* Available data *
------------------------------------------------

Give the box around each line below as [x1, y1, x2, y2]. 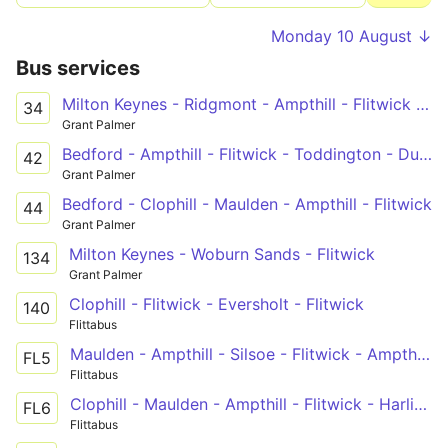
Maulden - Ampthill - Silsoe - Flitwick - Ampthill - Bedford [417, 343, 430, 364]
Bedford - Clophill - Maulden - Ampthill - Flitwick [62, 193, 432, 214]
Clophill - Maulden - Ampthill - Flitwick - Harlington [414, 393, 427, 414]
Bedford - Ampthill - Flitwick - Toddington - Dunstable [419, 143, 432, 164]
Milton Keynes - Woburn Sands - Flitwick [69, 243, 375, 264]
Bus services [16, 56, 140, 80]
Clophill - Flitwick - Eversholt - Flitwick [69, 293, 364, 314]
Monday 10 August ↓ [271, 26, 432, 46]

------------------------------------------------

* Task details *
Take the line that contains "Clophill - Flitwick" and every line after it to the end of the entries above, and reproduce them exactly.

* Task solution *
Clophill - Flitwick - Eversholt - Flitwick [69, 293, 364, 314]
Monday 10 August ↓ [271, 26, 432, 46]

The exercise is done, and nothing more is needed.